Loss of heterozygozity
Loss of heterozygosity (LOH) has been described at the MMP-1 -1607/2G polymorphic site in malignant melanoma (Noll et al, 2001). Our results showed no obvious LOH between the gDNA compared to the tumour-derived DNA in 100% of the randomly selected samples (n=61; data not shown) and this was comparable to other studies in renal (Hirata et al, 2003) and endometrial (Nishioka et al, 2000) carcinomas.
Discussion
In this report, we describe a PCR-based allelic discrimination assay for the MMP-1, -2, and -3 gene promoter polymorphisms. This is an accurate and reproducible screening tool, and along with an improved throughput capacity compared to previously published methods, may be the technique of choice for the rapid screening of large numbers of DNA samples. Although previous studies have documented a strong association between the 2G polymorphism in the MMP-1 promoter and the occurrence of several common cancers, including CRC, we were unable to corroborate these findings. At the same time, by using the largest patient/control cohort to date, and a robust and reliable PCR-based assay, we have shown that the 2G polymorphism in the MMP-1 promoter was a favourable prognostic indicator in patients with CRC as measured by a 5-year survival.
Several reports have demonstrated an association between MMP overexpression and poor prognosis in patients with cancer. For example, shorter disease-free survival was noted in patients with oral squamous cell carcinoma (SCC) expressing higher MMP-2 enzymatic activity (Yorioka et al, 2002). Matrix metalloproteinase-1 reactivity was found to be associated with poor outcome in patients with oesophageal (Murray et al, 1998) and CRC (Murray et al, 1996), whereas MMP-9 immunoreactivity correlated with a markedly poorer outcome in patients with SCC of the head and neck (5-year cause specific survival of 45% in MMP-9-positive tumours vs 92% in MMP-9 negative cases) (Ruokolainen et al, 2004). Matrix metalloproteinase-7 positively correlated with depth of invasion, lymph node metastasis, lymphatic invasion, tumour stage, and poorer outcome in patients with CRC (Adachi et al, 2001). Similarly, abundant MMP-11 (Chenard et al, 1996) and MMP-2 (Talvensaari-Mattila et al, 2003) immunoreactivity in tissue from patients with breast cancer corresponded to a shorter disease-free survival and poorer overall survival.

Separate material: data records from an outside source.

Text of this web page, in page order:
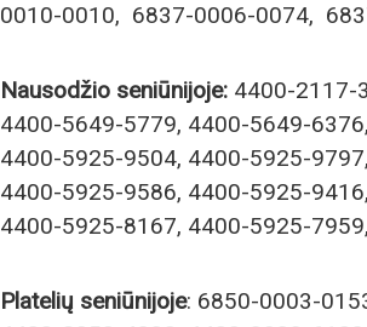
0010-0010, 6837-0006-0074,
Nausodžio seniūnijoje: 4400-2117-
4400-5649-5779, 4400-5649-
4400-5925-9504, 4400-5925-
4400-5925-9586, 4400-5925-
4400-5925-8167, 4400-5925-
Platelių seniūnijoje: 6850-0003-
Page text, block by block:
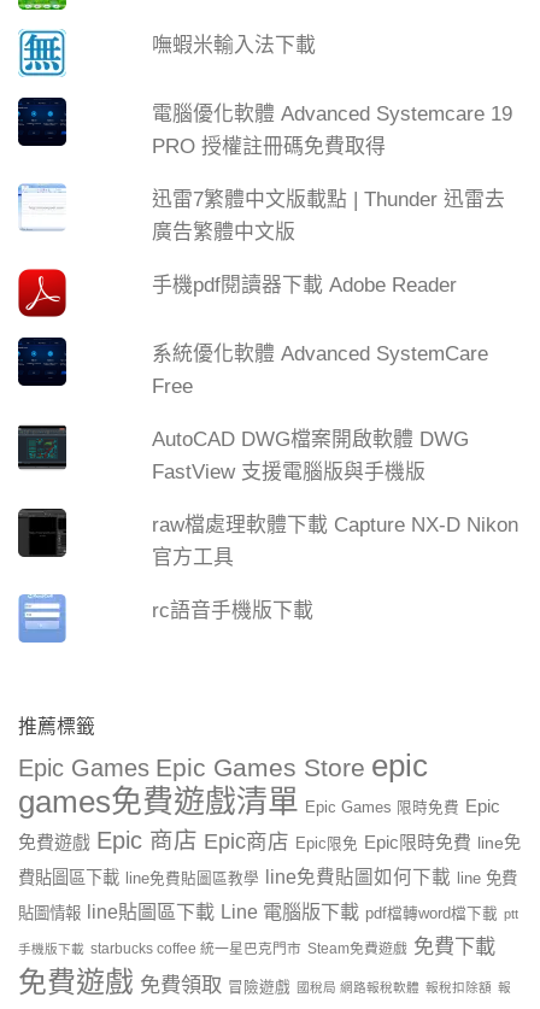
嘸蝦米輸入法下載
電腦優化軟體 Advanced Systemcare 19
PRO 授權註冊碼免費取得
迅雷7繁體中文版載點 | Thunder 迅雷去
廣告繁體中文版
手機pdf閱讀器下載 Adobe Reader
系統優化軟體 Advanced SystemCare
Free
AutoCAD DWG檔案開啟軟體 DWG
FastView 支援電腦版與手機版
raw檔處理軟體下載 Capture NX-D Nikon
官方工具
rc語音手機版下載
推薦標籤
Epic Games Epic Games Store epic
games免費遊戲清單 Epic Games 限時免費 Epic
免費遊戲 Epic 商店 Epic商店 Epic限免 Epic限時免費 line免
費貼圖區下載
line免費貼圖區教學 line免費貼圖如何下載
line 免費
貼圖情報
line貼圖區下載 Line 電腦版下載 pdf檔轉word檔下載 ptt
手機版下載 starbucks coffee 統一星巴克門市 Steam免費遊戲 免費下載
免費遊戲 免費領取 冒險遊戲 國稅局 網路報稅軟體 報稅扣除額 報
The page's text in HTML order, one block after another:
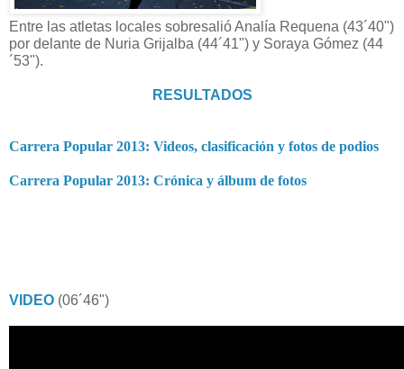
Entre las atletas locales sobresalió Analía Requena (43´40")
por delante de Nuria Grijalba (44´41") y Soraya Gómez (44
´53").
RESULTADOS
Carrera Popular 2013: Videos, clasificación y fotos de podios
Carrera Popular 2013: Crónica y álbum de fotos
VIDEO (06´46")
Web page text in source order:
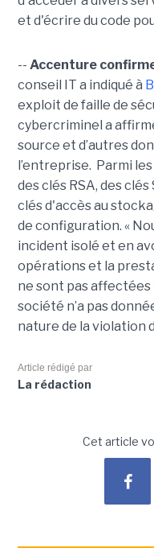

Despite this literature linking enhanced MMP production with poorer outcome for patients with cancer, the majority of these studies have been at best semi-quantitative and are a measure of expression at a single time point over the course of malignant progression (Chenard et al, 1996; Murray et al, 1996, 1998; Adachi et al, 2001; Papadopoulou et al, 2001; Yorioka et al, 2002; Talvensaari-Mattila et al, 2003; Roeb et al, 2004; Ruokolainen et al, 2004). The discovery of polymorphisms in MMP promoters that alter gene expression has revealed strong associations between these genetic variants and increased susceptibility to the development of malignancies and other diseases (Henney et al, 2000; Ye, 2000). The most extensively studied MMP SNP in relation to cancer is the −1607 bp insertion/deletion in the MMP-1 promoter (Rutter et al, 1998; Nishioka et al, 2000; Ghilardi et al, 2001; Zhu et al, 2001; Hinoda et al, 2002; Tower et al, 2002; Wyatt et al, 2002; Zinzindohoue et al, 2005; Elander et al, 2006). Similar studies have been conducted for the MMP-2 (Miao et al, 2003) and MMP-3 (Ghilardi et al, 2002; Hinoda et al, 2002) gene promoter polymorphism in relation to disease susceptibility and metastatic behaviour. These data suggest that functional polymorphisms, particularly those that influence high MMP expression, may act as susceptibility factors for cancer.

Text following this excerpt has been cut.